7. Repeat steps 3-7 for each node agent in your configuration.
8. Save your configuration.
(Required only if you are using JTA XAResource Managers.) Make appropriate logs and classes are available on the alternate system
If you plan to use peer restart and recovery, and your applications access JTA XAResource Managers, you must ensure that the appropriate logs and classes are available on the alternate system.
1. Point the product variable TRANLOG_ROOT to a shared HFS.
  The TRANLOG_ROOT variable must point to a shared HFS, to which all systems in the cell can write. The XA partner log is stored here, and the alternate system must be able to read and update this log.
  1. In the administrative console, click Servers > Server Types > WebSphere application servers > server_name.
  2. Under Container Services, click Transaction Service.
  3. Enter the directory of the shared HFS in the Transaction log directory field.
2. Store the driver (i.e., JDBC Driver, JMS Provider, or JCA Resource Adapter, etc.) for each JTA XAResource Manager in an HFS that is readable by all systems in the cell.
  For example, if your connector is a JDBC driver for a database, the driver would likely be stored in a read-only HFS that is accessible by all systems in the sysplex. This allows the alternate system to read the saved classpath for the resource, and reconstruct it during a restart.

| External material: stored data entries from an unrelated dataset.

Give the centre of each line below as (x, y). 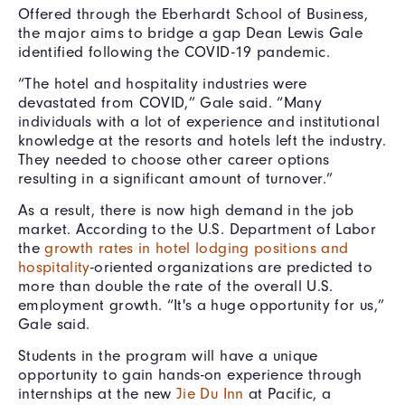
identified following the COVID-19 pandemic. (174, 52)
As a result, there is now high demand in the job (186, 210)
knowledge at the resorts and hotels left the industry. (202, 140)
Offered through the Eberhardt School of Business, (193, 14)
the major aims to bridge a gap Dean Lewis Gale (191, 33)
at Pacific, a (287, 393)
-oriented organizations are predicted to (231, 267)
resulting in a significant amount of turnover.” (176, 178)
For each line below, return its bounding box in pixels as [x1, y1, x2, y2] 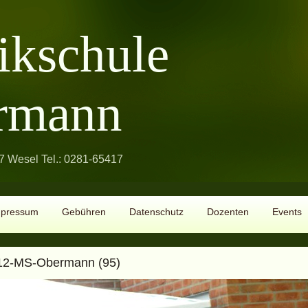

  If the connector used to access a JTA XAResource Manager is not stored in an HFS that is readable by all systems that might be used for recovery, when an application server restarts on an alternate system, it will either appear that there is no XA recovery work to do, or it will be impossible to load the classes necessary to communicate with the JTA XAResource Manager
Resolve InDoubt units.
During a recovery, there will be instances when manual intervention is required to resolve InDoubt units. You will need to use RRS panels for this manual intervention.